What is the best technique to replace the middle part of h?
And the winner is Xeo:
template<class T> X fv(const T& t) { X x; f(x,t); return x; }
template<class... Args>
void h(Args... args)
{
X x_array[] = { fv(args)... };
g(x_array, sizeof...(Args));
}
(Actually in my specific case I can rewrite f to return x by value rather than as an out parameter, so I don't even need fv above)
You could refactor or wrap f to return a new X instead of having it passed, since this would play pack expansion into the hand and make the function really concise:
template<class T>
X fw(T const& t){ X x; f(x, t); return x; }
template<class... Args>
void h(Args... args){
X xs[] = { fw(args)... };
g(xs, sizeof...(Args));
}
Live example.
And if you could change g to just accept an std::initializer_list, it would get even more concise:
template<class... Args>
void h(Args... args){
g({f(args)...});
}
Live example.
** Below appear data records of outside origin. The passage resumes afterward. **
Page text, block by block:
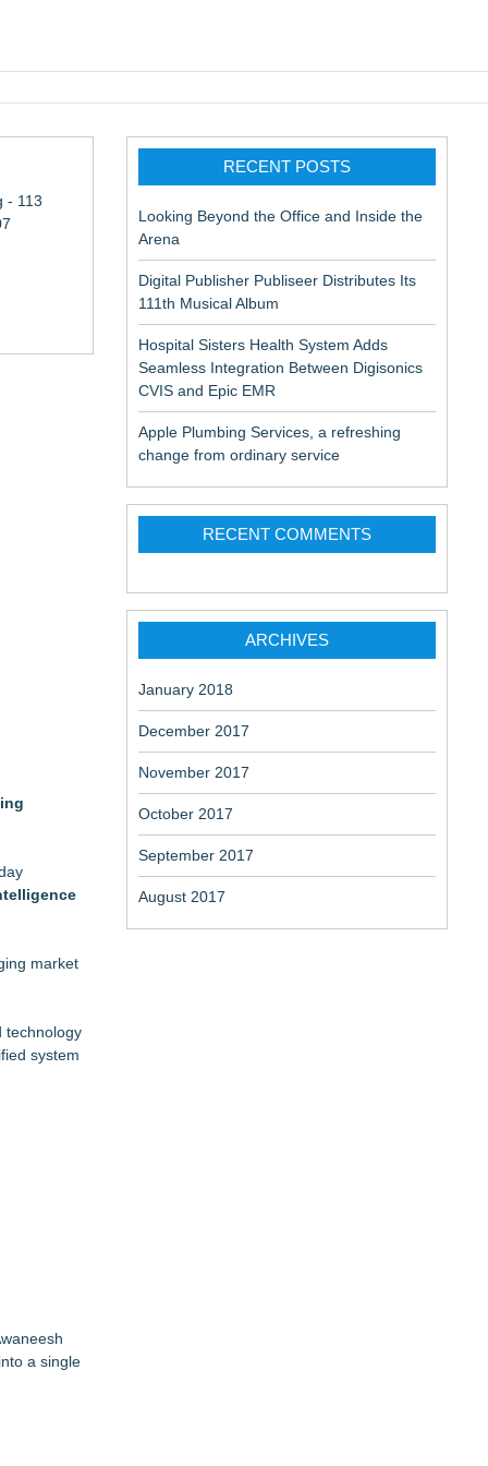
- 113
market
technology
system
a single
RECENT POSTS
Looking Beyond the Office and Inside the
Arena
Digital Publisher Publiseer Distributes Its
111th Musical Album
Hospital Sisters Health System Adds
Seamless Integration Between Digisonics
CVIS and Epic EMR
Apple Plumbing Services, a refreshing
change from ordinary service
RECENT COMMENTS
ARCHIVES
January 2018
December 2017
November 2017
October 2017
September 2017
August 2017
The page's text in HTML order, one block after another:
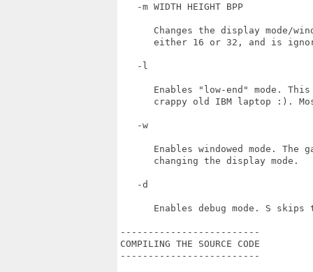
   -m WIDTH HEIGHT BPP
Changes the display mode/
either 16 or 32, and is
   -l
Enables "low-end" mode.
crappy old IBM laptop :).
   -w
Enables windowed mode. The
      changing the display mode.
   -d
Enables debug mode. S skips
-------------------------
COMPILING THE SOURCE CODE
-------------------------
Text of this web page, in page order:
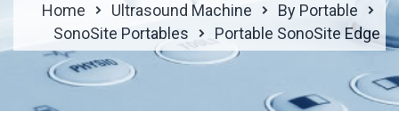
Home Ultrasound Machine
By Portable
SonoSite Portables
Portable SonoSite Edge
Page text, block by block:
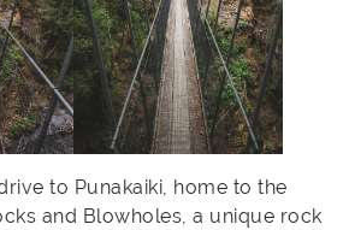
to Punakaiki, home to the
and Blowholes, a unique rock
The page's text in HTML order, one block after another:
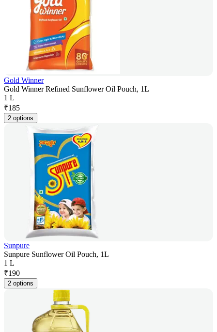
Gold Winner
Gold Winner Refined Sunflower Oil Pouch, 1L
1 L
₹185
2 options
Sunpure
Sunpure Sunflower Oil Pouch, 1L
1 L
₹190
2 options
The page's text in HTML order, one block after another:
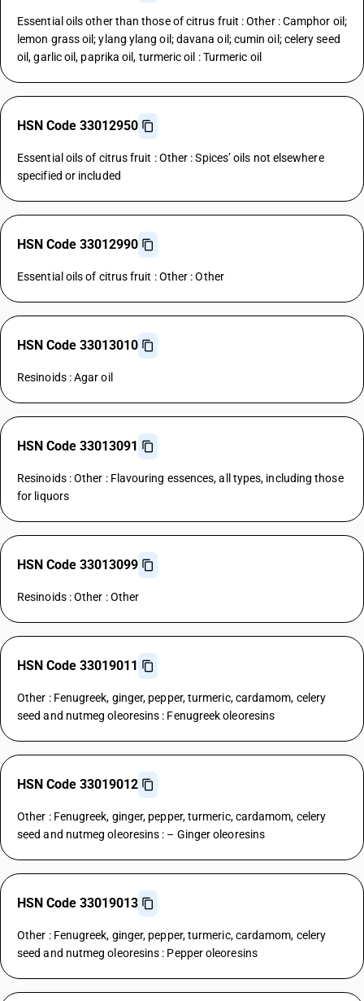
Essential oils other than those of citrus fruit : Other : Camphor oil;
lemon grass oil; ylang ylang oil; davana oil; cumin oil; celery seed
oil, garlic oil, paprika oil, turmeric oil : Turmeric oil
HSN Code 33012950
Essential oils of citrus fruit : Other : Spices’ oils not elsewhere
specified or included
HSN Code 33012990
Essential oils of citrus fruit : Other : Other
HSN Code 33013010
Resinoids : Agar oil
HSN Code 33013091
Resinoids : Other : Flavouring essences, all types, including those
for liquors
HSN Code 33013099
Resinoids : Other : Other
HSN Code 33019011
Other : Fenugreek, ginger, pepper, turmeric, cardamom, celery
seed and nutmeg oleoresins : Fenugreek oleoresins
HSN Code 33019012
Other : Fenugreek, ginger, pepper, turmeric, cardamom, celery
seed and nutmeg oleoresins : – Ginger oleoresins
HSN Code 33019013
Other : Fenugreek, ginger, pepper, turmeric, cardamom, celery
seed and nutmeg oleoresins : Pepper oleoresins
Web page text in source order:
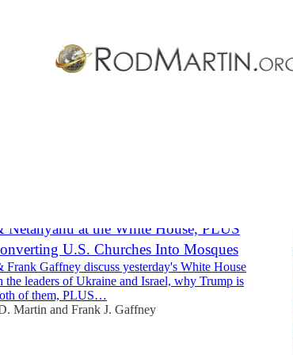
Netanyahu at the White House, PLUS
U.S. Churches Into Mosques
Gaffney discuss yesterday's White House
the leaders of Ukraine and Israel, why Trump is
of them, PLUS…
Martin and Frank J. Gaffney
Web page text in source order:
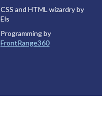
CSS and HTML wizardry by
Els
Programming by
FrontRange360
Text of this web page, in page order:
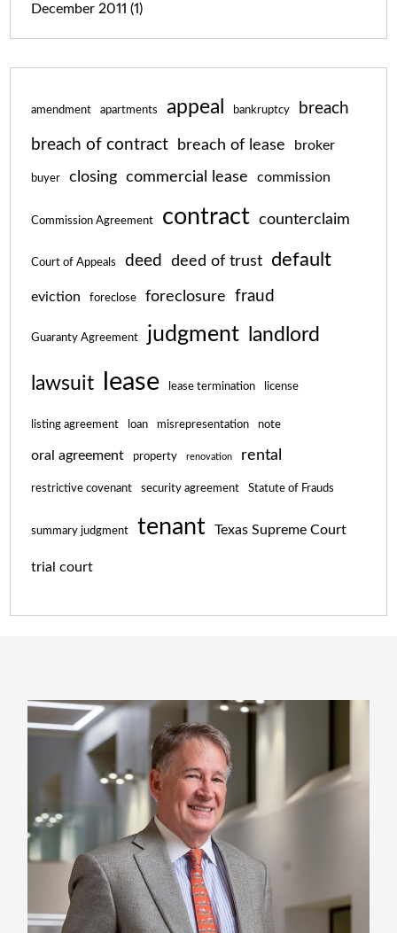
December 2011 (1)
amendment apartments appeal bankruptcy breach
breach of contract breach of lease broker
buyer closing commercial lease commission
Commission Agreement contract counterclaim
Court of Appeals deed deed of trust default
eviction foreclose foreclosure fraud
Guaranty Agreement judgment landlord
lawsuit lease lease termination license
listing agreement loan misrepresentation note
oral agreement property renovation rental
restrictive covenant security agreement Statute of Frauds
summary judgment tenant Texas Supreme Court
trial court
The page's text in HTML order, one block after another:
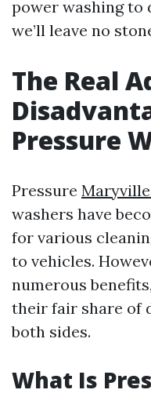
power washing to
we’ll leave no
The Real
Pressure
Pressure
washers have
for various
to vehicles.
numerous
their fair share of
both sides.
What Is
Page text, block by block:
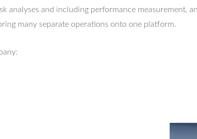
analyses and including performance measurement,
many separate operations onto one platform.
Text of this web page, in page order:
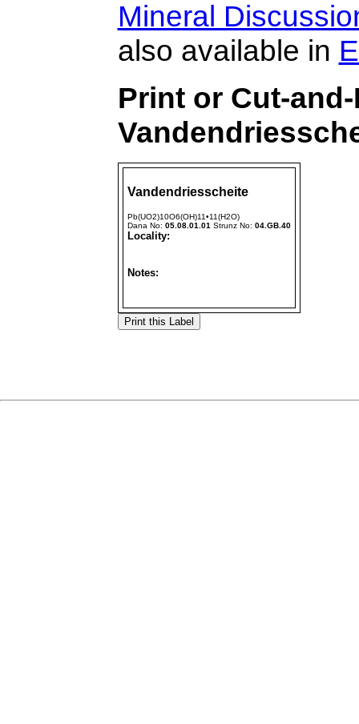
Mineral
also available in
Print or Cut-
Vandendriesscheite
Pb(UO2)10O6(OH)11•11(H2O)
Dana No: 05.08.01.01 Strunz No: 04.GB.40
Locality:
Notes:
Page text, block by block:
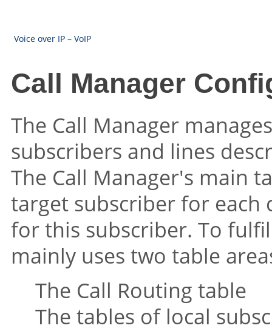
Voice over IP – VoIP
Call Manager
The Call Manager
subscribers and lines
The Call Manager's main
target subscriber for each
for this subscriber. To
mainly uses two table
The Call Routing table
The tables of local
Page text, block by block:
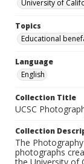
University of
Topics
Educational
Language
English
Collection Title
UCSC
Collection
The
photographs
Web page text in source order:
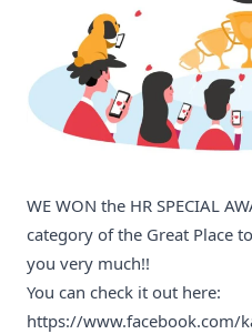
WE WON the HR SPECIAL
category of the Great Place
you very much!!
You can check it out here:
https://www.facebook.com/
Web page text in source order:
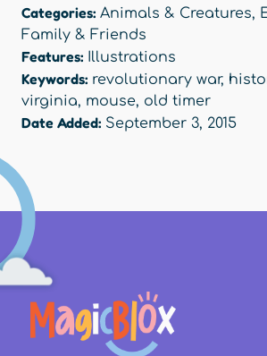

Or (maybe better), you could also provide just a wrapper g that forwards to the real g:
void g(X const*, unsigned){}
void g(std::initializer_list<X> const& xs){ g(xs.begin(), xs.size()); }
template<class... Args>
void h(Args... args){
g({f(args)...});
}
Live example.
Edit: Another option is using a temporary array:
template<class T>
using Alias = T;
template<class T>
T& as_lvalue(T&& v){ return v; }
template<class... Args>
void h(Args... args){
g(as_lvalue(Alias<X[]>{f(args)...}), sizeof...(Args));
}
Live example. Note that the as_lvalue function is dangerous, the array still only lives until the end of the full expression (in this case g), so be cautious when using it. The Alias is needed since just X[]{ ... } is not allowed due to the language grammar.
If all of that's not possible, you'll need recursion to access all elements of the args pack.
#include <tuple>
template<unsigned> struct uint_{}; // compile-time integer for "iteration"
template<unsigned N, class Tuple>
void h_helper(X (&)[N], Tuple const&, uint_<N>){}
template<unsigned N, class Tuple, unsigned I = 0>
void h_helper(X (&xs)[N], Tuple const& args, uint_<I> = {}){
f(xs[I], std::get<I>(args));
h_helper(xs, args, uint_<I+1>());
}
template<typename... Args>
void h(Args... args)
{
static constexpr unsigned nargs = sizeof...(Args);
X xs[nargs];
h_helper(xs, std::tie(args...));
g(xs, nargs);
}
Live example.
Edit: Inspired by ecatmur's comment, I employed the indices trick to make it work with just pack expansion and with f and g as-is, without altering them.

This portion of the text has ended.